La datte, levier de développement économique du Sud

Un salon de 40 000 m2, 180 exposants de 12 pays et 60 000 visiteurs. Des conventions pour développer la production et la commercialisation des dattes marocaines.

Trois conventions visant à appuyer la promotion de la commercialisation des dattes marocaines sur le marché national et spécialement dans les grandes et moyennes surfaces ont été signées jeudi 31 octobre à Erfoud, en marge de l’inauguration de la 4e édition du Salon des dattes au Maroc. A travers ces conventions, le ministère de l’agriculture et de la pêche maritime a négocié les conditions de commercialisation des dattes marocaines avec 3 enseignes de grandes et moyennes surfaces : Marjane, Label’Vie et Asswak Assalam. L’objectif est de faciliter aux groupements d’intérêts économiques (GIE) l’accès à ces distributeurs et par conséquent augmenter les revenus des producteurs de dattes membres de ces GIE. «Grâce à ces conventions, les grandes et moyennes surfaces étaleront leurs commandes en dattes marocaines sur toute l’année», a annoncé Aziz Akhannouch, ministre de l’agriculture et de la pêche maritime.
Autre événement, la signature d’une convention définissant les modalités et les conditions de fourniture d’énergie aux exploitations agricoles situées dans l’axe Errachidia-Boudnib.

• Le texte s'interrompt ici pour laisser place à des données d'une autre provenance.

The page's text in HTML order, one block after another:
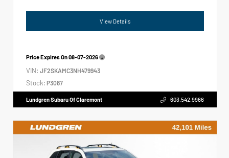
View Details
Price Expires On08-07-2026
VIN: JF2SKAMC3NH479943
Stock: P3087
Lundgren Subaru Of Claremont 603.542.9966
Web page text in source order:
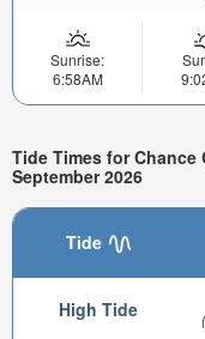
Sunrise:
6:58AM
Tide Times for Chance
September 2026
Tide
High Tide
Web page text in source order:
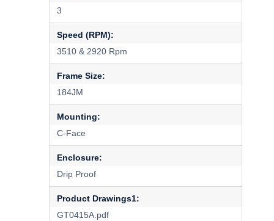
3
Speed (RPM):
3510 & 2920 Rpm
Frame Size:
184JM
Mounting:
C-Face
Enclosure:
Drip Proof
Product Drawings1:
GT0415A.pdf

La production nationale s’élève à 110 000 tonnes

Ce projet d’électrification s’inscrit dans le cadre du développement de la filière phoénicicole, composante essentielle du Plan Maroc Vert. Le coût global de ce projet de 36 mois est estimé à 100,2 MDH, dont 37,50% seront financés par le ministère de l’agriculture, 20,80% par le Conseil régional et provincial et 20,80% par l’ONEE. Le reste sera cofinancé par l’Agence nationale de développement des zones oasiennes et de l’arganier (ANDZOA) et l’Association des investisseurs producteurs de palmiers (AIPP). Si autant de conventions ont été signées lors du salon qui s’est déroulé du 31 octobre au 3 novembre, c’est que l’événement est de taille. Le salon s’étale en effet sur une superficie de 40 000 m² pour 180 exposants venus de 12 pays et plus de 60 000 visiteurs attendus. L’enjeu est également important : un chiffre d’affaires de 2,5 milliards de dirhams et plus de 5 000 tonnes de dattes de qualité supérieure à l’export à l’horizon 2020. Le Maroc dispose de tous les atouts pour relever ce challenge. Pour l’ANDZOA, «la production nationale a progressé de 10% durant les 5 dernières campagnes agricoles. Elle dépasse aujourd’hui les 110000 tonnes. Au niveau mondial, le pays occupe déjà la 7e place avec une palmeraie avoisinant les 48 000 hectares. Nous comptons améliorer notre production, nos exportations et par conséquent notre positionnement mondial». Les moyens déployés semblent être à la hauteur des ambitions.